但食品安全問題,除了顯性的短期毒性反應,更令人擔憂的是對健康的長期影響,例如某種化學元素在身體內的沉積。這樣的沉積在短期或許不會產生任何異樣,因而這個領域的風險很大程度上是由「知識」發明出來的。
請注意,知識發明不代表這種風險的虛假,而是說這種風險的任意性。理解這種任意性,你可以打開你的家族微信群,看看裏面的文章,就能感覺到這種風險有多麼容易構成。為此,我們在不同的理由下多次搶過食鹽。
食品安全的第二個特徵,是個體化與日常化。失業、天災、戰爭,都不是個體可以決定的,即便其中很多事件比食品安全的後果嚴重得多,人們也不至於真的因此焦慮。
一是因為焦慮沒用,沒什麼可做的;二是因而這些風險大多一榮俱榮,一損俱損,如果我們身邊的人和我們共同承擔,好像都好受一些。但食品安全是非常日常和個體化的,因而才會帶來巨大的壓力和心理負擔。

《絕命毒師》S3
食品安全的第三個特徵,是制度性。它並非一個單一要素決定的,也不是在一個複雜系統中由各個要素湧現產生的(如股市)事件。
食品安全是由一個體系中的各個環節共同作用的結果,從自然資源到生產企業到物流產業鏈,再到末端的餐廳和媒體。每一個環節都由不同的人,在不同的利益和考核體系下工作,其中很多環節,都在為食品安全注入新的風險。
這三個特徵足夠勾勒出一種緊張的狀態。面對你面前的一袋米、一碗麵、一杯奶茶,製作的黑箱中處處都是危險,甚至讓人非常謹小慎微。

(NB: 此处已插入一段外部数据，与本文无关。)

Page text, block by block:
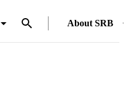
About SRB
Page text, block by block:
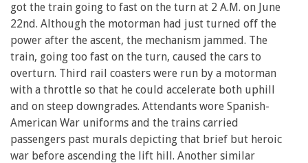
got the train going to fast on the turn at 2 A.M. on June
22nd. Although the motorman had just turned off the
power after the ascent, the mechanism jammed. The
train, going too fast on the turn, caused the cars to
overturn. Third rail coasters were run by a motorman
with a throttle so that he could accelerate both uphill
and on steep downgrades. Attendants wore Spanish-
American War uniforms and the trains carried
passengers past murals depicting that brief but heroic
war before ascending the lift hill. Another similar

因此絕大多數人都能想到的一個解決問題的方式,即儘量拒斥這種現代性,最小化添加劑,相信自然的就是健康的,儘量遠離深加工食品。「自然的就是健康的」,是一個符合直覺的判斷,但可能早已不是如此。
2.
無法逃離的邏輯:工業化
就從最近引發討論的食用油開始,很多人因此轉向周邊的「土榨花生油」,能夠看着花生在眼前變成食用油,沒有其他添加物,讓人放心。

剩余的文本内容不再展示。